Methodological quality of the review: Medium confidence
Author: Lagani V, Koumakis L, Chiarugi F, Lakasing E, Tsamardinos I.
Region: United States of America (USA), Europe, including United Kingdom (UK) and Sweden.
Sub-sector: Diabetes complications, risk assessment, statistical models, risk factors and prognosis.
Equity focus: None specified
Review type: Systematic review
Quantitative synthesis method: Narrative analysis
Qualitative synthesis methods: Not applicable
A risk assessment model consists of any type of algorithm or mathematical formula (for example, a set of rules, a decision tree, a weighted sum, etc.) for assessing the overall statistical probability of certain adverse outcomes to occur in the future. When risk assessment models are built upon data collected from large-scale, longitudinal clinical studies, they are able to perform predictions in the long term, that is, on a time horizon spanning up to a decade and beyond. These models are the backbone of risk assessment tools used in clinical practice.
Given the health and social burden caused by diabetes-related complications, it is not surprising that several scientific works have proposed risk assessment models able to evaluate the probability for diabetes patients of developing one or more complications on the long-term period.
‘To compare and summarize the most relevant risk assessment models for diabetes-related complications published in the literature.’
The authors identified six major studies upon which current available risk assessment models were built on, namely:
All these studies had duration over five years and most of them included some common demographic and clinical data strongly related to diabetic complications. A total of 13 articles which introduced a risk assessment model for diabetes complications based on large scale studies mentioned above were included in the review. The most common predictions for long-term diabetes complications were related to cardiovascular diseases and diabetic retinopathy.
Authors noted that researchers and medical practitioners should take into account that some limitations undermine the applicability of risk assessment models; for example, it was hard to judge whether results obtained on a specific cohort can be effectively translated to other populations.
Authors included prospective and retrospective studies with at least 1,000 subjects and five years of follow-up studies as well as Type I and Type II diabetes studies. Publications were considered if they reported the name of the study in the title or in the abstract.

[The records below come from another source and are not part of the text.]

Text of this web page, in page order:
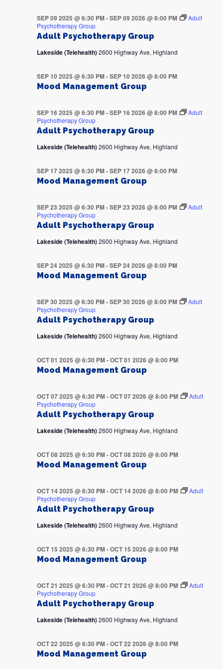
Adult Psychotherapy Group
SEP 09 2025 @ 6:30 PM-SEP 09 2026 @ 8:00 PM
Adult
Psychotherapy Group
Lakeside (Telehealth)2600 Highway Ave, Highland
Mood Management Group
SEP 10 2025 @ 6:30 PM-SEP 10 2026 @ 8:00 PM
Adult Psychotherapy Group
SEP 16 2025 @ 6:30 PM-SEP 16 2026 @ 8:00 PM
Adult
Psychotherapy Group
Lakeside (Telehealth)2600 Highway Ave, Highland
Mood Management Group
SEP 17 2025 @ 6:30 PM-SEP 17 2026 @ 8:00 PM
Adult Psychotherapy Group
SEP 23 2025 @ 6:30 PM-SEP 23 2026 @ 8:00 PM
Adult
Psychotherapy Group
Lakeside (Telehealth)2600 Highway Ave, Highland
Mood Management Group
SEP 24 2025 @ 6:30 PM-SEP 24 2026 @ 8:00 PM
Adult Psychotherapy Group
SEP 30 2025 @ 6:30 PM-SEP 30 2026 @ 8:00 PM
Adult
Psychotherapy Group
Lakeside (Telehealth)2600 Highway Ave, Highland
Mood Management Group
OCT 01 2025 @ 6:30 PM-OCT 01 2026 @ 8:00 PM
Adult Psychotherapy Group
OCT 07 2025 @ 6:30 PM-OCT 07 2026 @ 8:00 PM
Adult
Psychotherapy Group
Lakeside (Telehealth)2600 Highway Ave, Highland
Mood Management Group
OCT 08 2025 @ 6:30 PM-OCT 08 2026 @ 8:00 PM
Adult Psychotherapy Group
OCT 14 2025 @ 6:30 PM-OCT 14 2026 @ 8:00 PM
Adult
Psychotherapy Group
Lakeside (Telehealth)2600 Highway Ave, Highland
Mood Management Group
OCT 15 2025 @ 6:30 PM-OCT 15 2026 @ 8:00 PM
Adult Psychotherapy Group
OCT 21 2025 @ 6:30 PM-OCT 21 2026 @ 8:00 PM
Adult
Psychotherapy Group
Lakeside (Telehealth)2600 Highway Ave, Highland
Mood Management Group
OCT 22 2025 @ 6:30 PM-OCT 22 2026 @ 8:00 PM
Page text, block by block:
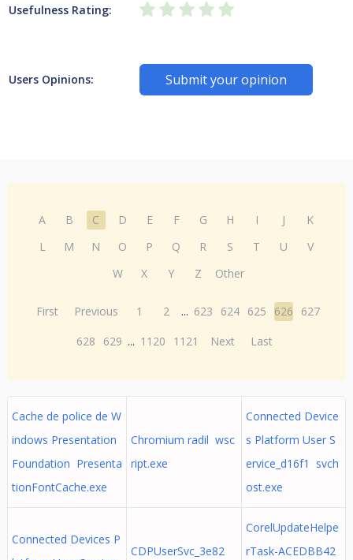
Usefulness Rating:
Users Opinions: Submit your opinion
A B C D E F G H I J
K
L
M N O P Q R S T U
V
W
X Y Z Other
First Previous 1 2 ... 623 624 625 626
627
628
629 ... 1120 1121 Next Last
Cache de police de W
indows Presentation
Foundation Presenta
tionFontCache.exe
Chromium radil wsc
ript.exe
Connected Device
s Platform User S
ervice_d16f1 svch
ost.exe
Connected Devices P
CDPUserSvc_3e82
CorelUpdateHelpe
rTask-ACEDBB42

The search of the six major studies included in this review was not explicitly stated within the review. In order to identify publications for risk assessment models based on these studies, related publications were searched for at the official websites and on the well-known publication search engine Google Scholar, PUBMED and SCIRUS. The search covered combinations of concepts for diabetes, risk assessment, risk model and risk factors. In the case of Cleveland and Sweden, the search included Cleveland/Sweden alongside the study name. It should be noted, that searches for publications were specifically performed related only to the studies included. The search was limited to articles written in English.

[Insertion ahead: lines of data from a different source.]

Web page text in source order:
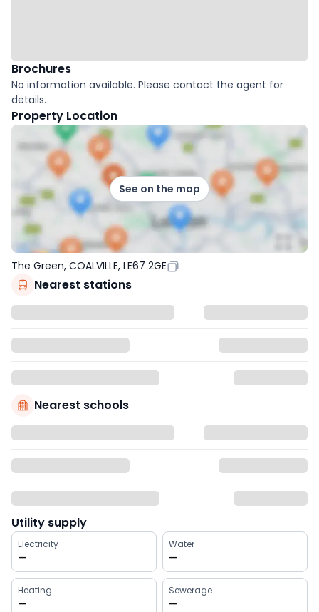
Brochures
No information available. Please contact the agent for
details.
Property Location
See on the map
The Green, COALVILLE, LE67 2GE
Nearest stations
Nearest schools
Utility supply
Electricity
—
Water
—
Heating
—
Sewerage
—
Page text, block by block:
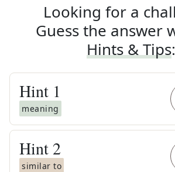
Looking for a
Guess the answer
Hints & Tips:
Hint 1
meaning
Hint 2
similar to
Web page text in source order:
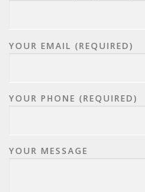
YOUR EMAIL (REQUIRED)
YOUR PHONE (REQUIRED)
YOUR MESSAGE
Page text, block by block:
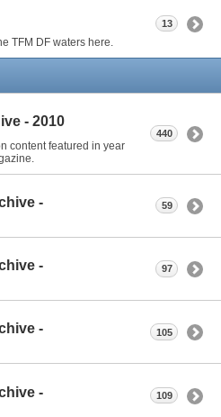
TFM DF waters here.
13
- 2010
content featured in year
440
-
59
-
97
-
105
-
109
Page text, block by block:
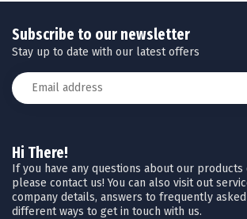
Hi There!
If you have any questions about our products
please contact us! You can also visit out
company details, answers to frequently
different ways to get in touch with us.
Subscribe to our newsletter
Stay up to date with our latest offers
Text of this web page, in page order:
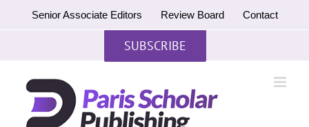
Senior Associate Editors Review Board Contact
SUBSCRIBE

Authors conducted a narrative review summary of most relevant risk assessment models for diabetes-related complications based on the six studies mentioned above.
Authors noted that due to certain limitations of the included studies, the applicability of the results may have been affected. As included studies in this review lasted several years, treatment for diabetes and comorbidities largely changed over the time, along with nutritional habits. Given the evolution in clinical sensors and in electronic health care records some may claim that data from these studies are obsolete. Another factor which may have affected the applicability of this reviews results is the close relationship of diabetes and its complications with the geographical location of the patient. Thus, diabetes-complications risk assessment models derived on specific samples were not ensured to be applicable on different populations or locations.
The searches focussed on the countries included in the six large-scale studies selected as a basis for identifying publications for risk assessment models. Out of the six studies, five were conducted in high-income countries; the remainder was performed in 16 countries in Europe, although country names were not provided. Nevertheless, finding from high-income countries, as reported by the authors, may not be applicable on different populations or geographical locations.
This review was based on a search of relevant databases only for studies related to the six large medical studies only. Language bias was not avoided as only studies written in English were included in the review. It was not possible to determine if study selection and data extraction was appropriately conducted, as authors did not report if this was conducted by two authors independently. Reviewers did note some of the limitations of the included studies in the review and did not draw strong policy conclusions. As such, medium confidence was attributed to the conclusions about the effects of this review.